L’errore di Monti? «Non aver puntato abbastanza sulla crescita ed essersi fatto bloccare dalle lobby anti-liberalizzazioni». Laureatosi in Bocconi a pieni voti, il presidente di Confimprese, Mario Resca, una vita professionale spesa all’interno della business community - dal gruppo Fiat fino a McDonald’s - ha tutti i titoli necessari per giudicare l’esperienza «politica» di un altro bocconiano come Mario Monti. Anche se proprio al professore è «debitore» del suo primo incarico professionale. «Il giovane Monti - racconta - era l’assistente del mio relatore della tesi, il rettore Giordano Dell’Amore, dopo la discussione mi convinse a fare un colloquio alla Chase Manhattan Bank che apriva in Italia e cercava giovani validi, fu determinante».
Presidente Resca, molti economisti accademici, a partire dal professor Piga, hanno criticato il premier. Lei che ne pensa?
«Mario Monti ha un’esperienza brillante di professore, conosce bene l’economia. Ma, come diceva mia nonna, l’esperienza vale più della scienza: chiedere soldi a un sistema che è già in difficoltà toglie ossigeno all’economia».
Che cosa sarebbe necessario?
«Manca un disegno di sviluppo. Se il Pil va verso un -0,5% l’anno prossimo, bisogna adoperarsi per farlo crescere. Non bisogna mortificare il sistema delle imprese, ma togliere il potere alle lobby delle corporazioni a partire da farmacisti, tassisti, notai. Hanno un costo enorme che tutti noi paghiamo».
E poi?
«Bisogna mettere in efficienza la macchina statale, una burocrazia antiquata è un elemento negativo per la ripresa perché disincentiva le aziende, sia italiane che estere, a fare business».
E il governo Monti ha la forza per fare tutto ciò?

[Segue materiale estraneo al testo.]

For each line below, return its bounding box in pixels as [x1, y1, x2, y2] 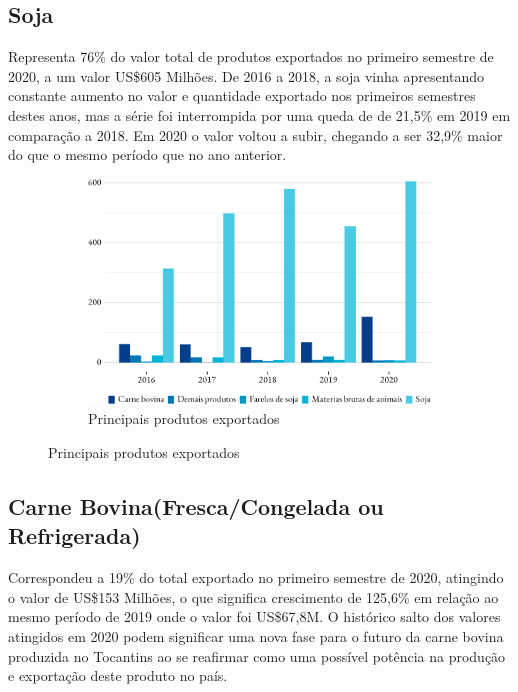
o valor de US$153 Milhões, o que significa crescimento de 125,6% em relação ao [8, 586, 499, 607]
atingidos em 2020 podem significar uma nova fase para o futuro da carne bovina [8, 625, 504, 646]
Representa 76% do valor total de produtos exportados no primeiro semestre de [8, 46, 494, 67]
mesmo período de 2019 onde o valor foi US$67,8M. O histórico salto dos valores [8, 606, 501, 627]
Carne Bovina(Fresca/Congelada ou [8, 490, 384, 521]
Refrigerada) [8, 520, 141, 551]
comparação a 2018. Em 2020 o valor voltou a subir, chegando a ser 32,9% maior [8, 124, 503, 145]
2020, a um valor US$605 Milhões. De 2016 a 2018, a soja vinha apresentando [8, 65, 485, 86]
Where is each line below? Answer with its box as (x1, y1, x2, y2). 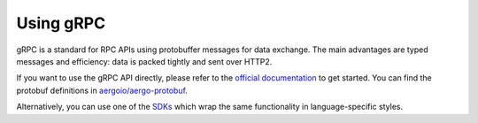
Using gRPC (16, 13, 106, 33)
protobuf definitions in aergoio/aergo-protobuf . (16, 85, 188, 96)
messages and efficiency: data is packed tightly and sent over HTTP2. (16, 56, 273, 66)
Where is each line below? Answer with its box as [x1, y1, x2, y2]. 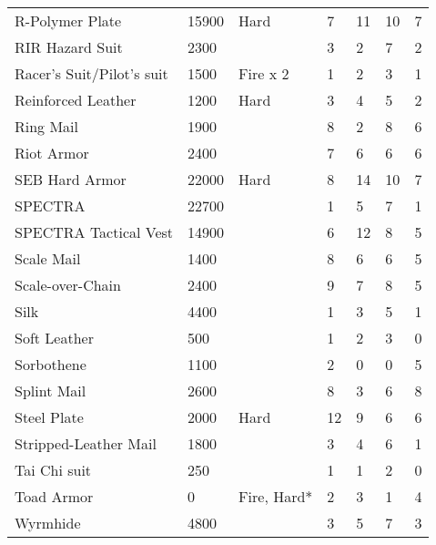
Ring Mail [15, 116, 79, 137]
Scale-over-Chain [15, 274, 121, 295]
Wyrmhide [15, 512, 81, 533]
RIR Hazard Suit [15, 36, 123, 57]
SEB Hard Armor [15, 169, 127, 190]
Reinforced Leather [15, 89, 137, 110]
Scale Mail [15, 248, 81, 269]
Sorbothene [15, 354, 86, 375]
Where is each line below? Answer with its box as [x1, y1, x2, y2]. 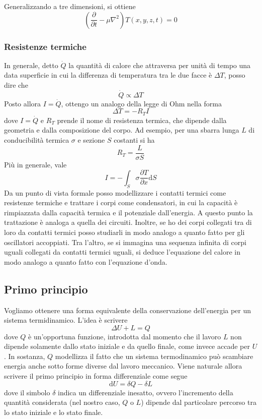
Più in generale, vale [4, 159, 67, 169]
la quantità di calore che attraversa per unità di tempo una [68, 59, 251, 70]
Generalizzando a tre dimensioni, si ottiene [4, 1, 136, 11]
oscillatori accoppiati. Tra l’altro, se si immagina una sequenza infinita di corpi [4, 236, 246, 247]
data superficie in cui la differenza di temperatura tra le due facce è [4, 70, 212, 80]
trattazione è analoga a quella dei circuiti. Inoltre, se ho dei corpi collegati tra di [4, 217, 252, 227]
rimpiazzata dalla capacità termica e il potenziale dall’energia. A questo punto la [4, 207, 253, 217]
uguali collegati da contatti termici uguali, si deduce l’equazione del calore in [4, 247, 240, 257]
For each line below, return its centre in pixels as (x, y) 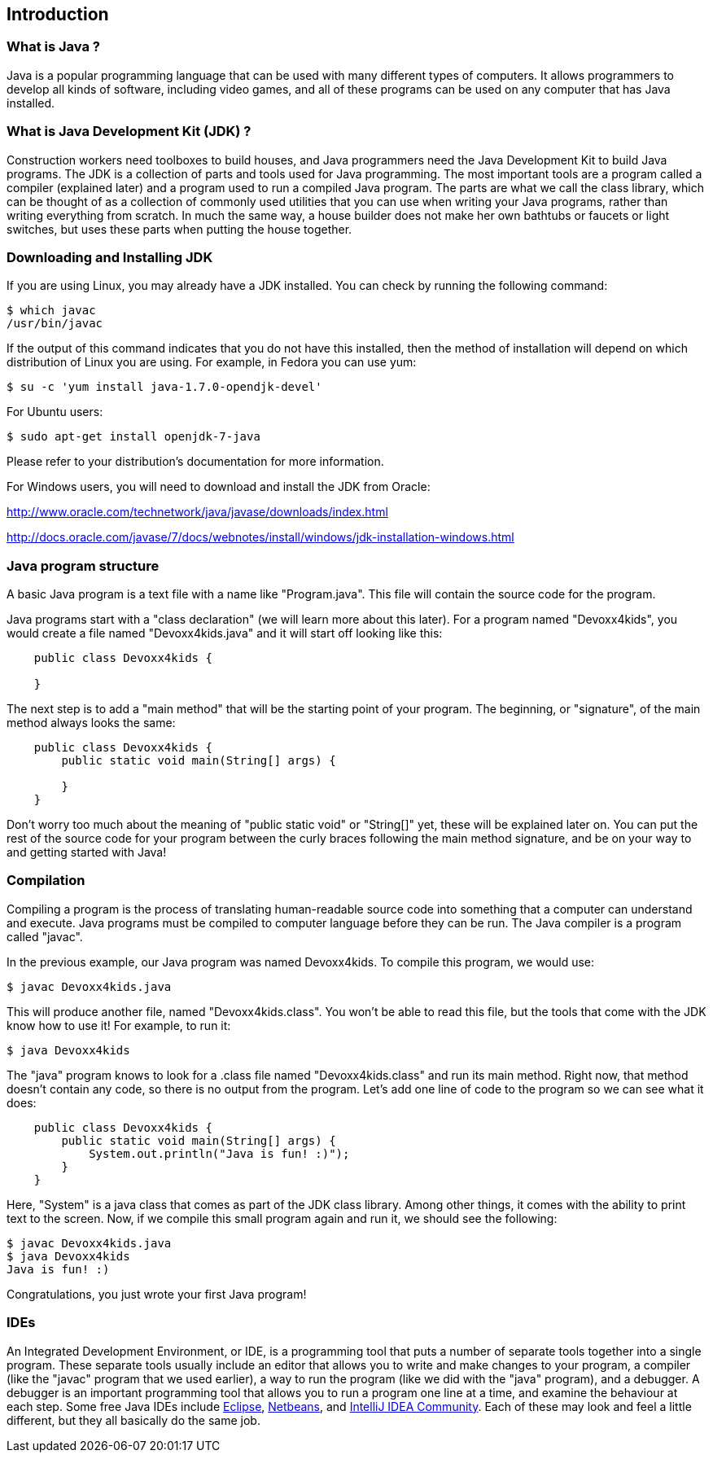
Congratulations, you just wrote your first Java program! (157, 1294)
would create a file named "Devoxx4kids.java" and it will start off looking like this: (225, 633)
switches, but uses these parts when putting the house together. (179, 229)
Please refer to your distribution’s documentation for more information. (195, 462)
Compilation (46, 881)
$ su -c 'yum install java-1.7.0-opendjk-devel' (164, 387)
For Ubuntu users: (55, 412)
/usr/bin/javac (55, 324)

«Sì, perché i partiti hanno l’alibi dell’esecutivo tecnico per l’impopolarità di alcune scelte. Ma se i singoli componenti dell’esecutivo iniziassero a pensare alla prosecuzione della loro carriera politica, allora ricadremmo in un circolo vizioso. Infatti la popolarità del governo è diminuita».
Insomma, serve la «fase 2».
«Fase 1 e fase 2 dovevano stare insieme».

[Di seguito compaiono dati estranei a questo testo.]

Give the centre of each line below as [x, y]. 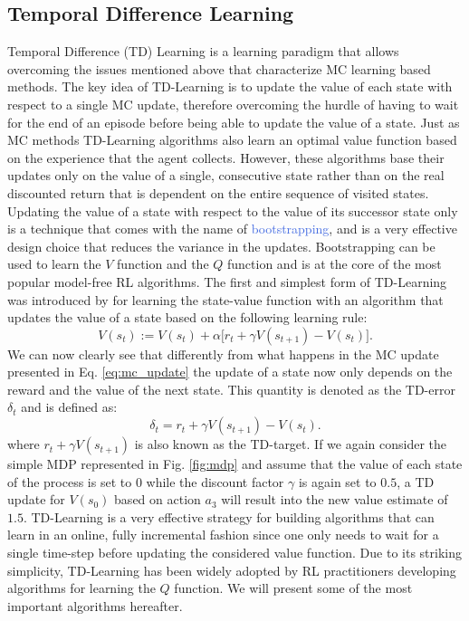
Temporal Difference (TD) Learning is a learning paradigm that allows [203, 51]
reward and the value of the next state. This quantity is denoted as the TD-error [231, 389]
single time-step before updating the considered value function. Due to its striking [234, 553]
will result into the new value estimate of [335, 499]
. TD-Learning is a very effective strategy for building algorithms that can [229, 516]
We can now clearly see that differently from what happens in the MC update [223, 353]
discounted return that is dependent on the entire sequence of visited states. [218, 192]
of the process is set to [70, 481]
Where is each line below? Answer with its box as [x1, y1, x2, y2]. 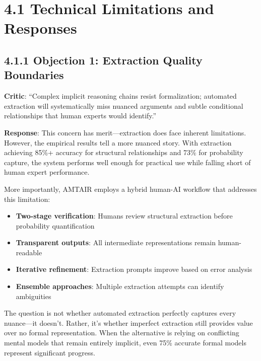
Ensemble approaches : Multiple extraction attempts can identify [16, 281, 224, 292]
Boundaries [4, 67, 64, 83]
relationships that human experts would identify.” [4, 110, 157, 121]
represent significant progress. [4, 347, 95, 357]
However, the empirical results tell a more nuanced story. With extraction [4, 137, 232, 148]
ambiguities [16, 291, 51, 301]
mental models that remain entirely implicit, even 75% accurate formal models [4, 337, 246, 348]
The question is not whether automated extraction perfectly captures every [4, 308, 236, 318]
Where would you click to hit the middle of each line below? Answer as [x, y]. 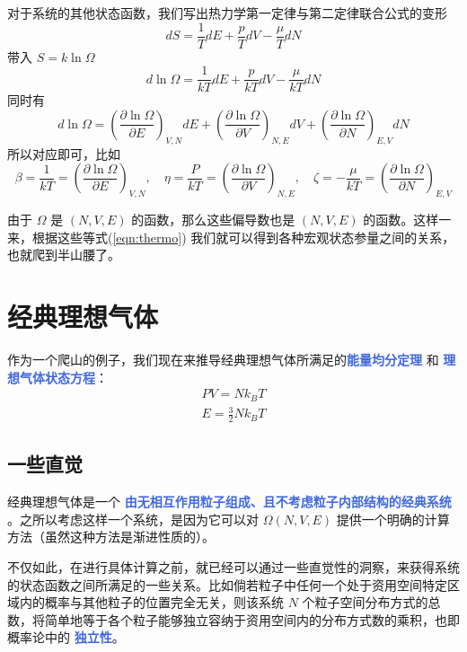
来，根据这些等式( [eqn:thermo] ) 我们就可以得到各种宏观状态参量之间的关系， [231, 237]
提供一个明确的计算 [393, 519]
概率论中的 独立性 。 [66, 637]
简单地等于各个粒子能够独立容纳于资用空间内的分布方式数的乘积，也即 [252, 619]
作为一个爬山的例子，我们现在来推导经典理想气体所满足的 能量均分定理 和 [223, 359]
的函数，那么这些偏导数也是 [213, 220]
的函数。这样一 [407, 220]
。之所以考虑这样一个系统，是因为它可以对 [133, 519]
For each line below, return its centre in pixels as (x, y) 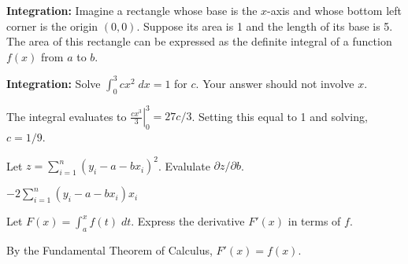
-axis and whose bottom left (334, 10)
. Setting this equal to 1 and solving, (280, 116)
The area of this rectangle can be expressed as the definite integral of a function (199, 41)
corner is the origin (52, 26)
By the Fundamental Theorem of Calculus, (109, 249)
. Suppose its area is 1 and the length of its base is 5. (265, 26)
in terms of (314, 221)
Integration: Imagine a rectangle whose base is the (132, 10)
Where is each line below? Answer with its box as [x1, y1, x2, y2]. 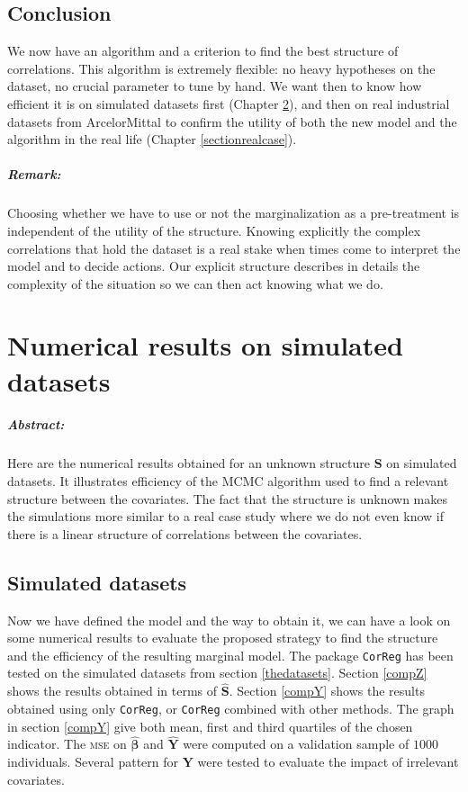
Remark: [7, 165, 61, 184]
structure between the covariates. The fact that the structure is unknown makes [7, 489, 447, 508]
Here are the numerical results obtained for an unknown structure [7, 454, 371, 472]
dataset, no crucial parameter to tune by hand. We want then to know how [7, 76, 422, 95]
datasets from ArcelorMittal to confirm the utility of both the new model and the [7, 112, 457, 130]
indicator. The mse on [7, 734, 127, 753]
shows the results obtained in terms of [7, 681, 218, 700]
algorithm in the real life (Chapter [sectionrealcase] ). [7, 130, 297, 148]
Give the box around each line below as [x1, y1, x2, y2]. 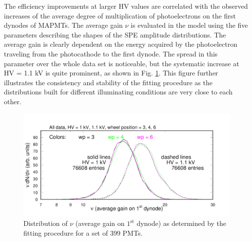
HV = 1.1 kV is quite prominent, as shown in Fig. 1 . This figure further [4, 68, 218, 78]
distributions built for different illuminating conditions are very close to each [4, 87, 233, 97]
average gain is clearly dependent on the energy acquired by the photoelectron [4, 39, 237, 49]
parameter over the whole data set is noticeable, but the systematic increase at [4, 58, 239, 68]
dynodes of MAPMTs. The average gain [4, 20, 123, 30]
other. [4, 96, 21, 106]
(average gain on [75, 218, 125, 228]
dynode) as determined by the [136, 218, 227, 228]
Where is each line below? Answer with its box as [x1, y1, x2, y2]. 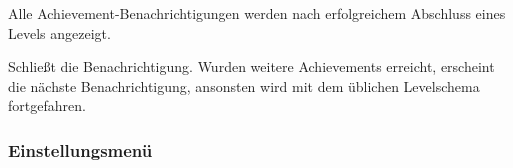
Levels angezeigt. [8, 22, 111, 43]
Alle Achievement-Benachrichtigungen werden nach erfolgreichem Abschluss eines [8, 3, 506, 23]
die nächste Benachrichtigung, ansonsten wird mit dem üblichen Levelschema [8, 75, 480, 96]
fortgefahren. [8, 95, 86, 116]
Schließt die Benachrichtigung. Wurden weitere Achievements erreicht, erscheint [8, 56, 495, 77]
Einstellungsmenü [8, 137, 153, 162]
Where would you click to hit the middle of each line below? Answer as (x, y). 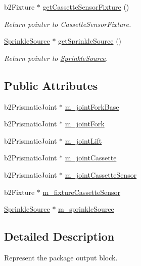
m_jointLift (83, 140)
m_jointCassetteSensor (101, 174)
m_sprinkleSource (86, 209)
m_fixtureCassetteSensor (82, 192)
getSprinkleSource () (90, 41)
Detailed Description (59, 236)
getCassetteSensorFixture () (86, 7)
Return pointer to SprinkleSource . (56, 58)
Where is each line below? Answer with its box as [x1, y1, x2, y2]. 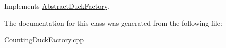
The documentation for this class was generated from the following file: [4, 17, 222, 28]
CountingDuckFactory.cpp [4, 34, 84, 45]
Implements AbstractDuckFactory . [4, 1, 109, 11]
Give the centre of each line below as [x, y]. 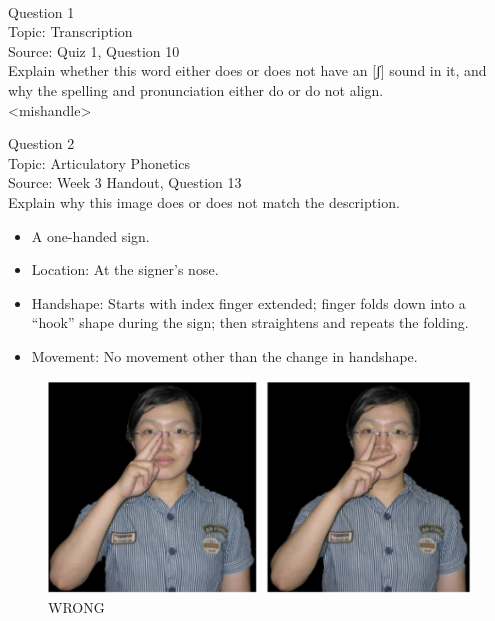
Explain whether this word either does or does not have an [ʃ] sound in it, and [247, 70]
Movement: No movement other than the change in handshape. [224, 355]
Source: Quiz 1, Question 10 [94, 50]
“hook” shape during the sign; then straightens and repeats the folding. [250, 322]
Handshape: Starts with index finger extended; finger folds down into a [248, 302]
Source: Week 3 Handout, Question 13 [125, 182]
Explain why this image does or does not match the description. [204, 201]
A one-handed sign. [90, 235]
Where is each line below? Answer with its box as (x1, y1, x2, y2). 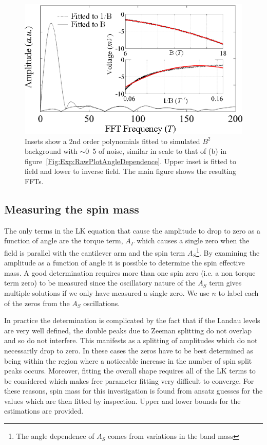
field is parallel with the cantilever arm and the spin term (4, 247, 185, 258)
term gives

Manca un sogno o manca un piano di ristrutturazione con annessi tagli del personale?
«Sono specializzato nel risanamento di imprese in difficoltà e posso affermare che aumentare i ricavi è più decisivo che tagliare i costi. Da commissario Cirio la prima preoccupazione è stata riportare i pelati sui banconi dei supermarket, mentre da direttore generale dei musei ai Beni Culturali posso affermare che i visitatori sono cresciuti del 16%, nel 2010, e del 9,8%, quest’anno, senza licenziare un dipendente. Manca un sogno, ovviamente realizzabile».

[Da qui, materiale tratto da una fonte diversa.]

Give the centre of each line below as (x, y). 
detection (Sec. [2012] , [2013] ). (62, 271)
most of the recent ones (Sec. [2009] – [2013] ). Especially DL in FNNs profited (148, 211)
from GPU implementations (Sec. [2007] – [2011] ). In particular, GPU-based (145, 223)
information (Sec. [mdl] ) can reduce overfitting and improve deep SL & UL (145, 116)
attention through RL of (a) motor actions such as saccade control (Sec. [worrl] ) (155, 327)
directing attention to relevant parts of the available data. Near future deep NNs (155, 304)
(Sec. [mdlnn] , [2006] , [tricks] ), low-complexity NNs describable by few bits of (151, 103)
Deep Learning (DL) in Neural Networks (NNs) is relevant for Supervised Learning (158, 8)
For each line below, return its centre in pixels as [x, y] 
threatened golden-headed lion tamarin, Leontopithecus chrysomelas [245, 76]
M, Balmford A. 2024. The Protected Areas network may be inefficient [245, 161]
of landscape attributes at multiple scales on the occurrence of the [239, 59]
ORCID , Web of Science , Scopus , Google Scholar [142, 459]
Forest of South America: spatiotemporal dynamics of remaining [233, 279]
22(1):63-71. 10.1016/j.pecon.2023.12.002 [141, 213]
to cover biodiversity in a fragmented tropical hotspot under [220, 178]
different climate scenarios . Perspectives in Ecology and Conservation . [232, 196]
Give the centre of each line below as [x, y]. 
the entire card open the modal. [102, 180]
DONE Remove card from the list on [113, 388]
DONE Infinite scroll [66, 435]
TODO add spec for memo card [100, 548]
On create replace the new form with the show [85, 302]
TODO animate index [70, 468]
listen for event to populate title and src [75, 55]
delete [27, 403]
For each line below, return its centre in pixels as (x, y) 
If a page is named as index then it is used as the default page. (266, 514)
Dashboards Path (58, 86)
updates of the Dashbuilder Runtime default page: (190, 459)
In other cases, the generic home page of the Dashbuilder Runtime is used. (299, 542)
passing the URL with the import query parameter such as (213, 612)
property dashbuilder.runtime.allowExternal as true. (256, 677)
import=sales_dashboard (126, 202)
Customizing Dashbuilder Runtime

Confimprese aveva lanciato l’allarme consumi già prima di Natale.
«Il punto è proprio questo: i consumi sono calati perché la gente è spaventata, teme un ulteriore peggioramento e non spende. Ecco perché servono le liberalizzazioni, a partire da quelle degli orari dei negozi, farebbero emergere una nuova categoria di giovani imprenditori».
La cessione dei beni pubblici
«Siamo un Paese indebitato nel quale purtroppo i creditori comandano. Vendiamo pure i beni di famiglia, ma ricordiamoci che ci sono troppe aziende pubbliche gestite male».